-- Records supplied follows --
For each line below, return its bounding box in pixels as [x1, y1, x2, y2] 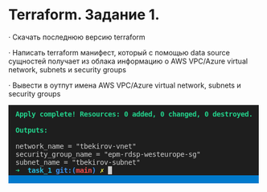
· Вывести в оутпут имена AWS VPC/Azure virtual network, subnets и [8, 80, 241, 90]
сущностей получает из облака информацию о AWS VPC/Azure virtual [8, 56, 248, 66]
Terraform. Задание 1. [8, 6, 160, 24]
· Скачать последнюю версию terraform [8, 32, 146, 42]
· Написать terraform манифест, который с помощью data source [8, 47, 231, 57]
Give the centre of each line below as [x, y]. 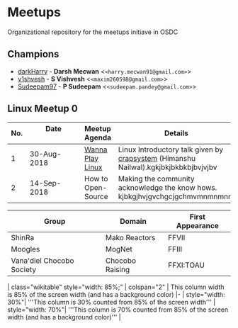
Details [176, 133]
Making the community [156, 179]
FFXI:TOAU [186, 265]
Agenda [98, 137]
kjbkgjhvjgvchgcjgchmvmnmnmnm [176, 196]
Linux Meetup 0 [42, 109]
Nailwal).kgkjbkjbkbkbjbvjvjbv [168, 167]
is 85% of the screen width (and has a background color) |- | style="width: [116, 294]
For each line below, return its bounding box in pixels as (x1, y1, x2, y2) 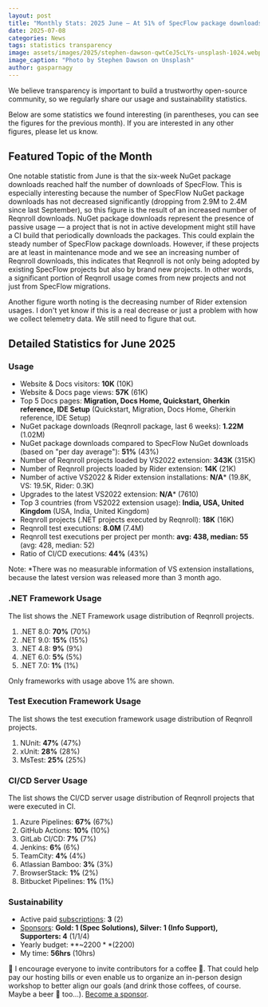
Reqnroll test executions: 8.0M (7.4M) (19, 523, 144, 533)
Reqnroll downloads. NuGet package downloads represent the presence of (8, 213, 254, 223)
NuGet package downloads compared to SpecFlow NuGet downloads (19, 439, 249, 448)
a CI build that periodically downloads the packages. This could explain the (8, 230, 255, 240)
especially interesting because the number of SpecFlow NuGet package (8, 188, 245, 197)
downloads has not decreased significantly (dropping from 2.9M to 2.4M (8, 197, 247, 206)
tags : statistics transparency (8, 42, 112, 50)
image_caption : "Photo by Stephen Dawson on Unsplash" (8, 57, 195, 65)
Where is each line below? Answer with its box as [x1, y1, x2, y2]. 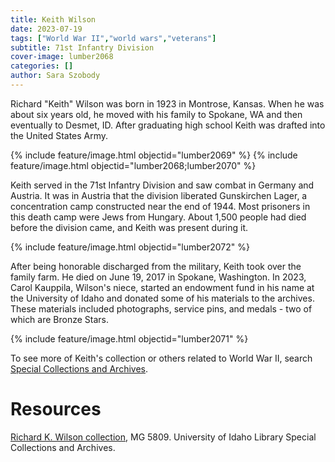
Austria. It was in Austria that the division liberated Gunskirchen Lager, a [10, 189, 308, 201]
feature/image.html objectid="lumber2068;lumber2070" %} [10, 159, 257, 171]
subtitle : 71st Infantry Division [10, 42, 155, 53]
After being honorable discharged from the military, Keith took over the [10, 260, 302, 272]
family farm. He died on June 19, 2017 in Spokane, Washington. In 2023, [10, 271, 307, 283]
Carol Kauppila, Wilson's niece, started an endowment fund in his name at [10, 281, 315, 293]
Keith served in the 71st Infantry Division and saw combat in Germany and [10, 179, 315, 191]
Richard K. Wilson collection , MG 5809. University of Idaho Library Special [10, 431, 317, 443]
-- Records supplied concluded --
_Required action:_ Range to print from the listing above: from the line with "Nailwal).kgkjbkjbkbkbjbvjvjbv [168, 167]" up to and including the line with "Reqnroll downloads. NuGet". Please print those lines exactly, with no pictures and nothing more.

_Exercise output:_
Nailwal).kgkjbkjbkbkbjbvjvjbv [168, 167]
is 85% of the screen width (and has a background color) |- | style="width: [116, 294]
For each line below, return its bounding box in pixels as (x1, y1, x2, y2) 
Reqnroll test executions: 8.0M (7.4M) (19, 523, 144, 533)
Reqnroll downloads. NuGet package downloads represent the presence of (8, 213, 254, 223)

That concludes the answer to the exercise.